Note that constraint exclusion is driven only by CHECK constraints, not by indexes.
The default value of this configuration in the current version of PostgreSQL is partition, which is a behavior between on and off, that is, the planner will only apply constraint exclusion to queries based on partition tables, while the on setting will perform constraint exclusion for all queries. Therefore, for ordinary data tables, you will have to bear the additional overhead incurred by this mechanism.

There are several precautions for constraint exclusion when using:
1). Constraint exclusion only takes effect when the WHERE clause of the query contains constraints. A parameterized query will not be optimized because the planner does not know which partition the parameter will select at runtime. Therefore functions like CURRENT_DATE must be avoided. Joining partition key values with fields in another table will not be optimized.

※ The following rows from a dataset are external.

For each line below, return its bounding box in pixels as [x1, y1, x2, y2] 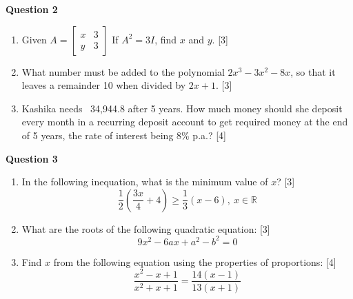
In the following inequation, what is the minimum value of [21, 174, 268, 189]
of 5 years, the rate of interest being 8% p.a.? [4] [21, 127, 226, 142]
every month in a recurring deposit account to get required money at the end [21, 114, 348, 129]
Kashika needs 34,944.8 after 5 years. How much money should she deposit [21, 101, 343, 115]
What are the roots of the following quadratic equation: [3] [21, 221, 270, 236]
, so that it [290, 64, 336, 79]
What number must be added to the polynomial [21, 64, 225, 79]
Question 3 [6, 151, 58, 165]
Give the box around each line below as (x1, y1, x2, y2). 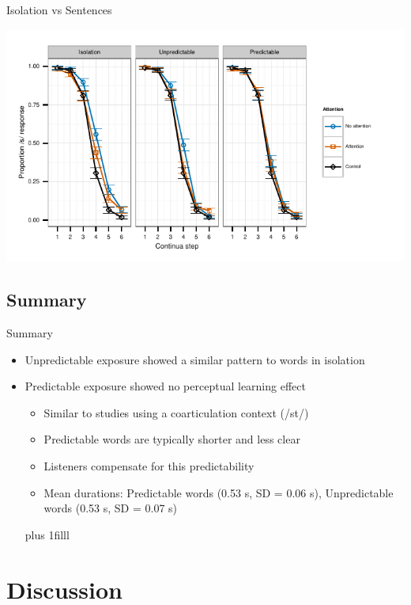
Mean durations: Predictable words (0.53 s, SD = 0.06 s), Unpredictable (43, 484, 394, 500)
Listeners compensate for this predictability (43, 457, 255, 474)
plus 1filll (25, 526, 70, 542)
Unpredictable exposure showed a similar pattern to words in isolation (25, 351, 365, 367)
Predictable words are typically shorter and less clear (43, 431, 300, 447)
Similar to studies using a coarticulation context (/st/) (43, 404, 309, 420)
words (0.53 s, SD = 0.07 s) (43, 500, 178, 516)
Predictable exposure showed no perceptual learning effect (25, 378, 306, 394)
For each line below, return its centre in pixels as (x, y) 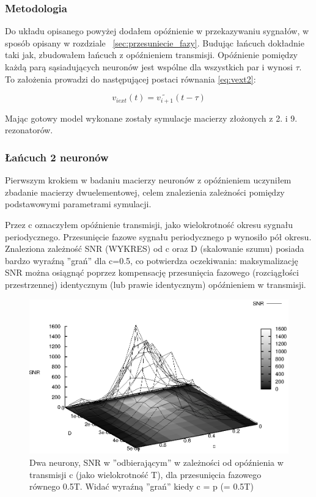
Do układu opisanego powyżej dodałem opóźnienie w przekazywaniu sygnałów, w (157, 31)
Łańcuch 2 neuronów (57, 157)
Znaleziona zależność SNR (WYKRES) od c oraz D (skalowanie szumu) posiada (155, 249)
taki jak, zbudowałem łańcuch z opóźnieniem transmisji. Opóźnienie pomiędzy (151, 55)
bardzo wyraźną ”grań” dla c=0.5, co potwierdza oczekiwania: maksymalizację (152, 260)
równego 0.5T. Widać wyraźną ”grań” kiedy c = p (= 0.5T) (141, 486)
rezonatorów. (29, 130)
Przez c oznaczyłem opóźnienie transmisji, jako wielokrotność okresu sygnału (149, 225)
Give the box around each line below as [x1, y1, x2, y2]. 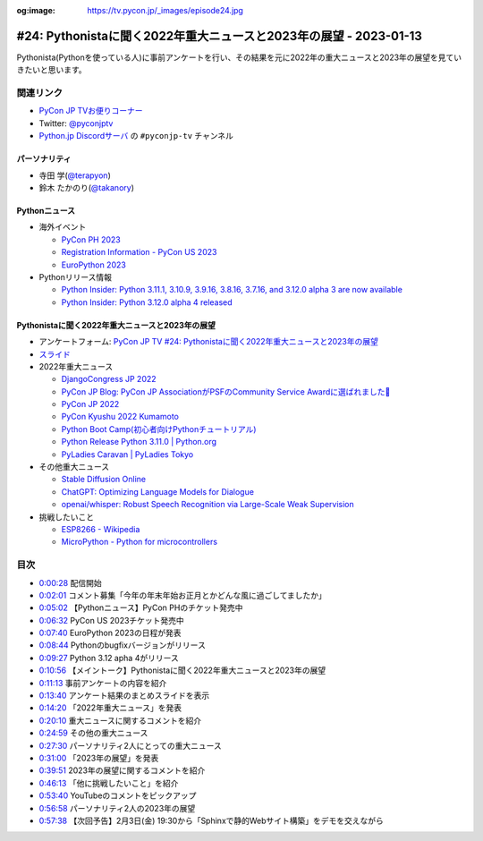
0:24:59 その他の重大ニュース [38, 727, 148, 738]
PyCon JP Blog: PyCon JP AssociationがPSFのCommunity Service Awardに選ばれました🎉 [61, 386, 391, 397]
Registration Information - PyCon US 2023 [61, 247, 217, 258]
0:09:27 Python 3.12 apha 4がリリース [38, 652, 179, 663]
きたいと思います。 [16, 64, 87, 75]
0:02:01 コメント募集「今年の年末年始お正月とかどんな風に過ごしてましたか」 [38, 590, 326, 600]
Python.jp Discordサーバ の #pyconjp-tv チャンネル [38, 131, 234, 141]
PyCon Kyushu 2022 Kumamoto [61, 412, 179, 422]
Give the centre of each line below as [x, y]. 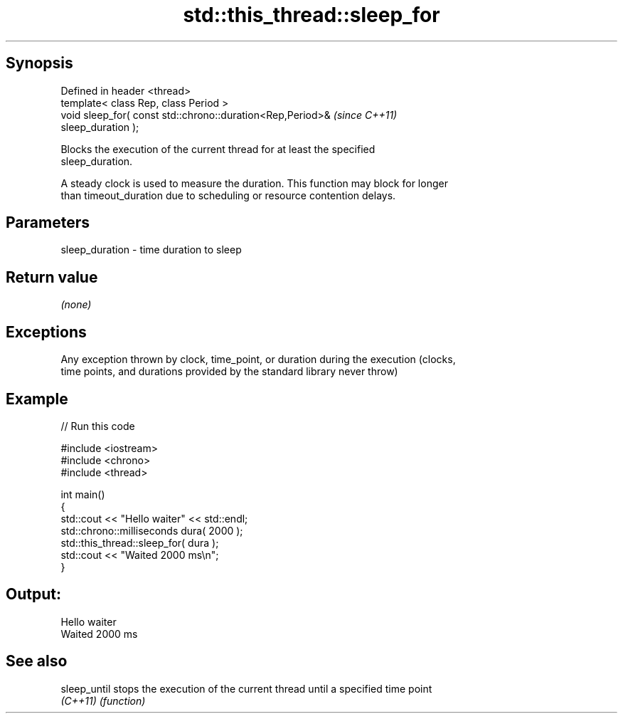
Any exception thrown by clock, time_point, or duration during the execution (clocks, [258, 359]
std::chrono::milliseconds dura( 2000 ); [152, 530]
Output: [33, 594]
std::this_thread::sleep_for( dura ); [140, 542]
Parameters [48, 223]
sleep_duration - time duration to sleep [151, 250]
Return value [52, 277]
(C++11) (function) [103, 700]
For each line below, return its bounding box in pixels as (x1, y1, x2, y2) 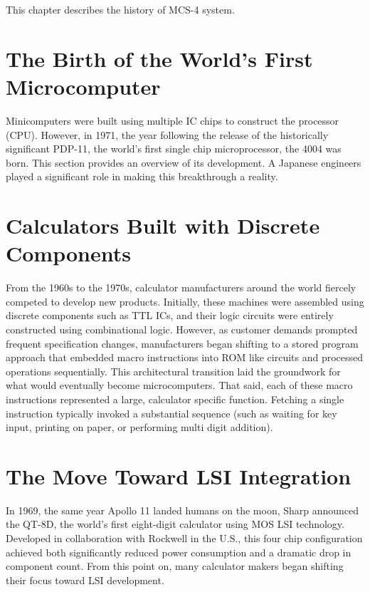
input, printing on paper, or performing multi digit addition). (6, 420, 273, 435)
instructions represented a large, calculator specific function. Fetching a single (6, 391, 344, 406)
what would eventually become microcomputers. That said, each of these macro (6, 378, 353, 393)
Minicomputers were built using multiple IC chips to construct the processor (6, 113, 339, 128)
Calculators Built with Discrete (6, 211, 320, 240)
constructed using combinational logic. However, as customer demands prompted (6, 321, 358, 336)
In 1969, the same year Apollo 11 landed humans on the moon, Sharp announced (6, 502, 359, 517)
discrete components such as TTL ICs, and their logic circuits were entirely (6, 308, 334, 323)
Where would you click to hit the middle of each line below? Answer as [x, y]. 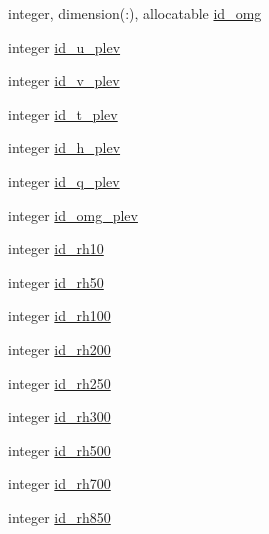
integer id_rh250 [59, 382]
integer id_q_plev [64, 180]
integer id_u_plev [64, 46]
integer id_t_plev [63, 113]
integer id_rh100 [59, 315]
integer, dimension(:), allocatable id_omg [135, 13]
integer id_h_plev [64, 147]
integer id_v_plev [64, 80]
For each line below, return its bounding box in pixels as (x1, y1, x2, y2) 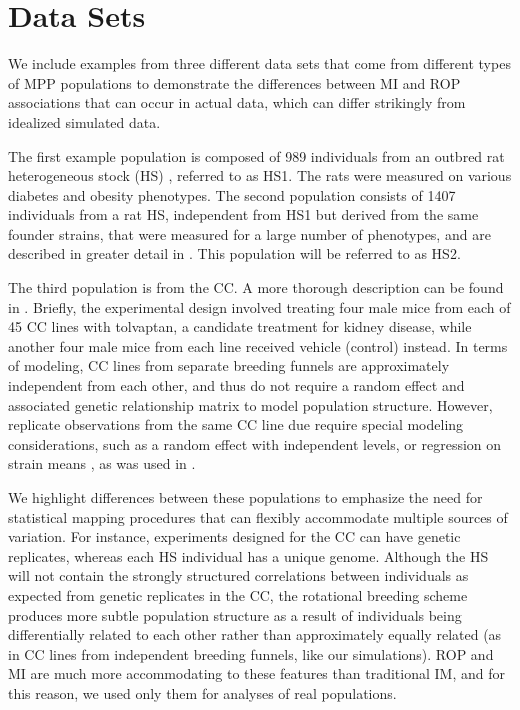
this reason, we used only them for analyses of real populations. (8, 682, 397, 703)
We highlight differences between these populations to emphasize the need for (8, 487, 483, 507)
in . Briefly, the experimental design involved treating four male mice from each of (8, 296, 511, 317)
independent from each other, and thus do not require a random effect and (8, 375, 465, 396)
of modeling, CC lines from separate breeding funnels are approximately (8, 355, 450, 376)
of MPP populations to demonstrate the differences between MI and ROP (8, 72, 461, 93)
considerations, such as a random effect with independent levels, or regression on (8, 433, 502, 454)
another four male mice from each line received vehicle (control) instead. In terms (8, 335, 508, 356)
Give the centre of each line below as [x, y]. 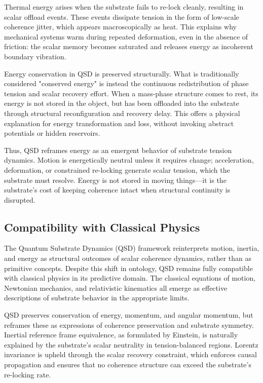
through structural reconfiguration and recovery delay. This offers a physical [122, 113]
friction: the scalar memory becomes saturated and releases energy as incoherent [129, 46]
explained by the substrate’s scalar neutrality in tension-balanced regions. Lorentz [131, 344]
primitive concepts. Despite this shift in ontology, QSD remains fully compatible [128, 268]
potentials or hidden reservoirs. [52, 133]
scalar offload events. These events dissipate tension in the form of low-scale [122, 16]
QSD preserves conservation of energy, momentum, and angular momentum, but [129, 315]
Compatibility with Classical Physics [102, 227]
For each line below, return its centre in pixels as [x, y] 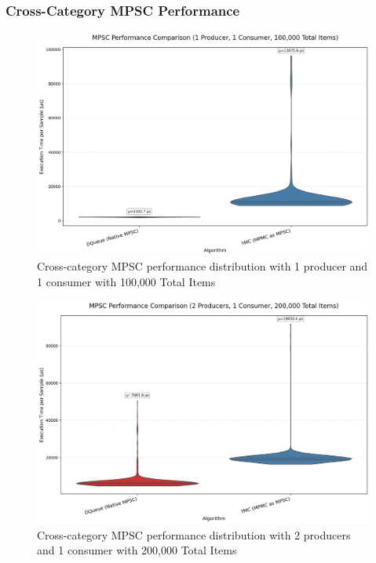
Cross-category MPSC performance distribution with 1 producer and [203, 266]
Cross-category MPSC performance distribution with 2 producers [194, 534]
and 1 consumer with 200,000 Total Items [137, 550]
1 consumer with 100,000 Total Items [126, 281]
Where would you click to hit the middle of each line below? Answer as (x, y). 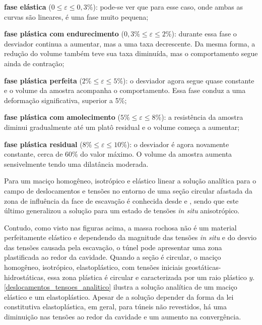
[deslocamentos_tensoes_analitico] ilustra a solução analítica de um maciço (121, 287)
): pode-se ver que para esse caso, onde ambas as (168, 7)
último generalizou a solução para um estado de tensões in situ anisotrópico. (122, 211)
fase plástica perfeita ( (43, 80)
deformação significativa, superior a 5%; (65, 100)
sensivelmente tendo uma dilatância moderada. (76, 164)
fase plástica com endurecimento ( (64, 34)
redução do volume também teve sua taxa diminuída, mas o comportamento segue (131, 53)
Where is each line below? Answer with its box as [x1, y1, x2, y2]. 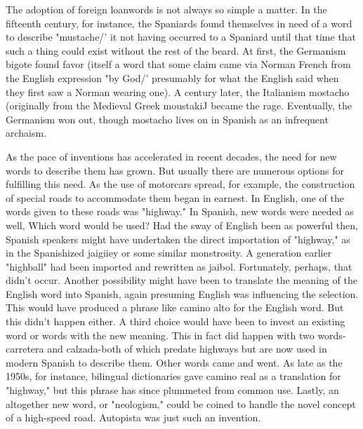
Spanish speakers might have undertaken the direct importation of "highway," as [6, 231, 350, 246]
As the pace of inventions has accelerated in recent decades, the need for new [6, 149, 337, 163]
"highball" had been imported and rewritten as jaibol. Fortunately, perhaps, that [6, 259, 352, 273]
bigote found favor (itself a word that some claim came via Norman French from [6, 57, 351, 71]
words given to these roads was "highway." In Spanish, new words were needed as [6, 204, 354, 219]
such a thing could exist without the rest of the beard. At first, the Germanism [6, 43, 346, 57]
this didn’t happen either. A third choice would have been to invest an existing [6, 314, 345, 329]
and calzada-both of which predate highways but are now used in [47, 341, 327, 356]
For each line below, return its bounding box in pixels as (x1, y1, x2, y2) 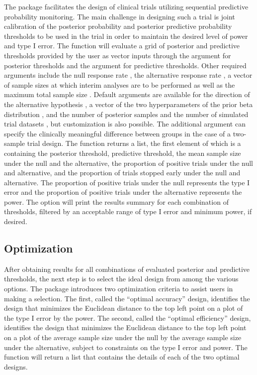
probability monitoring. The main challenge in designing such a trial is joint (4, 11, 235, 21)
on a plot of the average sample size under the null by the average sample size (4, 332, 242, 343)
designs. (4, 361, 28, 372)
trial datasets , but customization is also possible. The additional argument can (4, 119, 246, 129)
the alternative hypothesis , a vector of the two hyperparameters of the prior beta (4, 99, 253, 109)
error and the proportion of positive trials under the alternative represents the (4, 187, 242, 197)
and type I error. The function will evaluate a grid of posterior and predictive (4, 40, 240, 51)
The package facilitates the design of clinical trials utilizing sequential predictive (4, 1, 249, 11)
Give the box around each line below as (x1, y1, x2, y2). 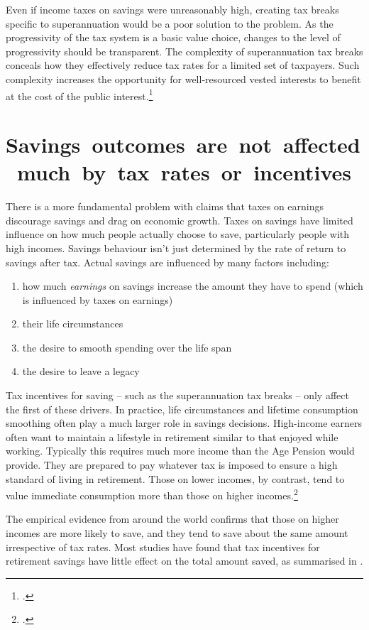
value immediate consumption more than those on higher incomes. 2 (6, 486, 298, 502)
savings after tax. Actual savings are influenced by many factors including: (6, 254, 329, 269)
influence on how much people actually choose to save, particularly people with (6, 227, 350, 241)
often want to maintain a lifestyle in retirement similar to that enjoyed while (6, 429, 338, 444)
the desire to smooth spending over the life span (22, 340, 232, 354)
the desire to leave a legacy (22, 364, 140, 379)
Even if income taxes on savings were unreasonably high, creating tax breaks (6, 2, 339, 16)
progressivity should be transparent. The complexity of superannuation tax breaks (6, 43, 363, 58)
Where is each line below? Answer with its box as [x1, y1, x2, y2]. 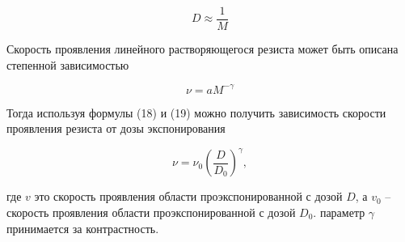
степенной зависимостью [6, 56, 129, 73]
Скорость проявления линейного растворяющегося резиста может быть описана [6, 40, 399, 57]
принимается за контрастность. [6, 219, 159, 236]
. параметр [313, 204, 365, 221]
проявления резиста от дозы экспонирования [6, 120, 226, 137]
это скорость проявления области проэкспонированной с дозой [34, 188, 343, 205]
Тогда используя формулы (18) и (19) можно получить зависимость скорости [6, 104, 386, 121]
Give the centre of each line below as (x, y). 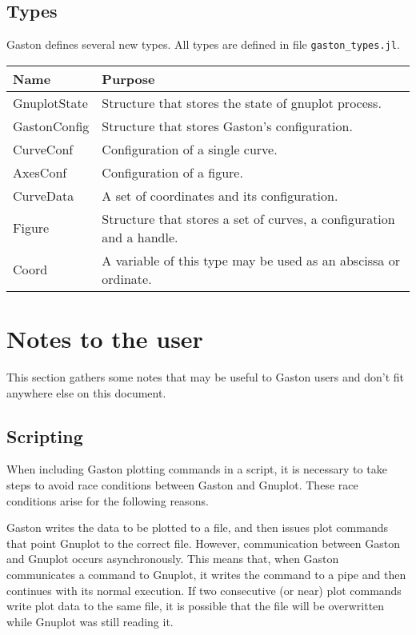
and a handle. (140, 237)
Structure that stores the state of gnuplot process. (242, 102)
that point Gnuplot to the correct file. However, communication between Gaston (203, 543)
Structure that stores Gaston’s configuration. (227, 126)
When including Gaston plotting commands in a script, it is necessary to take (197, 469)
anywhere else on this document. (86, 392)
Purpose (128, 78)
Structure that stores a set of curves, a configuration (248, 218)
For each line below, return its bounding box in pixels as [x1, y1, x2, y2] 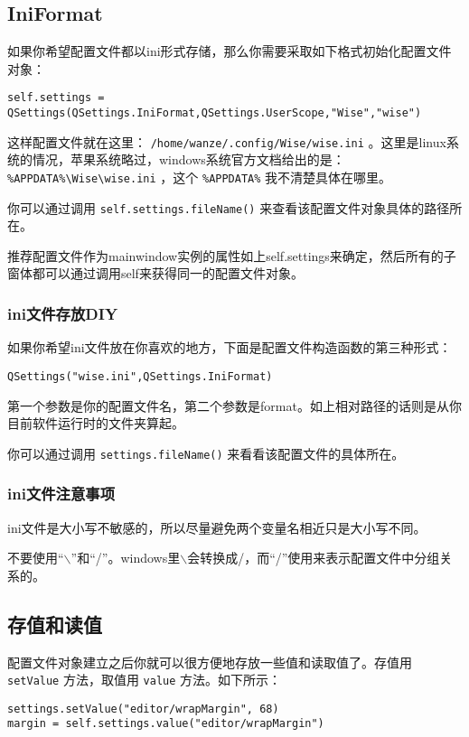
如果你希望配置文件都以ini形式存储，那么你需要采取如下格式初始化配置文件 [7, 42, 452, 61]
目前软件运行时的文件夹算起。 [7, 414, 184, 433]
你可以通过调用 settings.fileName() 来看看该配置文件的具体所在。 [7, 443, 405, 462]
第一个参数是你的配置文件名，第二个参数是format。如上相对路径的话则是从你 [7, 396, 462, 415]
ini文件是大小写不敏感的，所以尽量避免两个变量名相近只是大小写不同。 [7, 518, 427, 536]
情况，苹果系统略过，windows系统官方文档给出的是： [32, 150, 345, 169]
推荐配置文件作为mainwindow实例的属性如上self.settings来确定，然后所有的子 [7, 246, 456, 265]
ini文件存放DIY [7, 302, 118, 324]
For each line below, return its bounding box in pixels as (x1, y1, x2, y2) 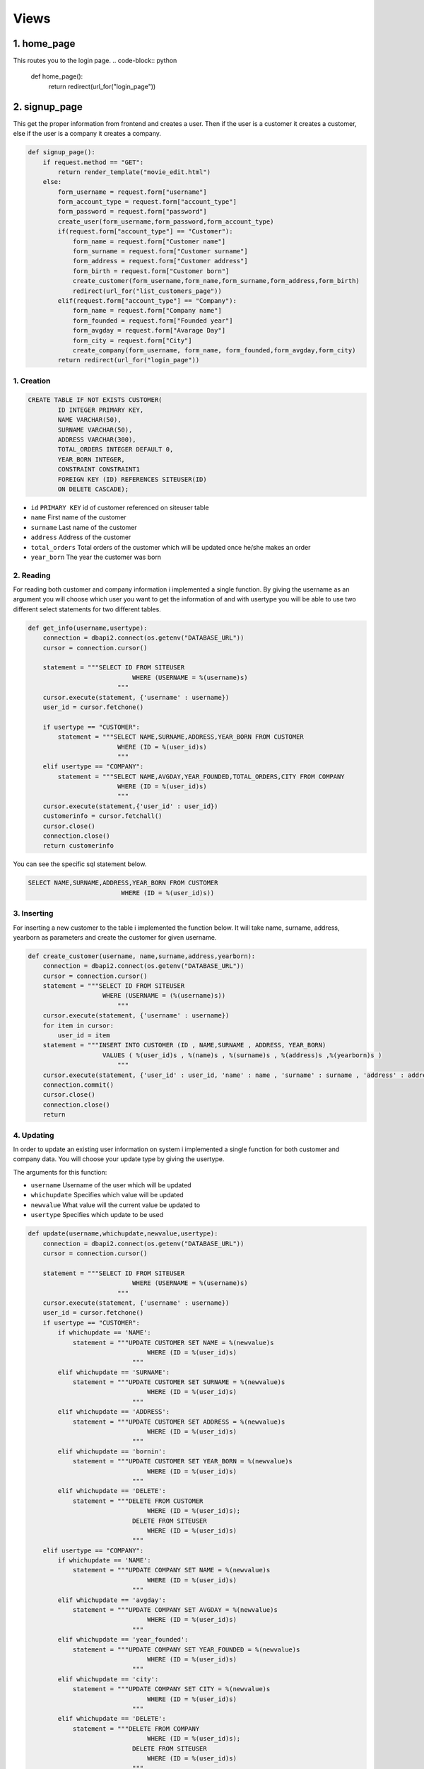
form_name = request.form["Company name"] (72, 306, 222, 315)
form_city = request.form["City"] (72, 336, 192, 345)
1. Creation (13, 376, 51, 386)
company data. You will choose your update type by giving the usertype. (13, 1155, 225, 1163)
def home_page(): (30, 72, 83, 81)
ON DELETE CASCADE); (57, 485, 129, 493)
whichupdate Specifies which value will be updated (30, 1191, 184, 1199)
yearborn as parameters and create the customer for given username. (13, 933, 217, 941)

2). Comparisons across data types should be avoided in the CHECK constraint, because the planner will not be able to prove that such conditions are false. For example, the following constraints will be available when x is an integer field, but cannot be used when x is a bigint:
    CHECK (x = 1)
For bigint fields, we must use constraints like the following:
    CHECK (x = 1::bigint)
This problem is not limited to the bigint data type, it may occur in situations where the default data type of any constraint does not match the data type of the field it compares. Comparisons across data types in submitted queries are usually OK, but they cannot be in the CHECK condition.
3). The UPDATE and DELETE commands on the main table do not perform constraint exclusion.
4). When the planner performs constraint exclusion, all constraints of all partitions on the main table will be checked, so a large number of partitions will significantly increase the time for query planning.
5). When executing the ANALYZE statement, execute the command for each partition, rather than just executing the command on the main table.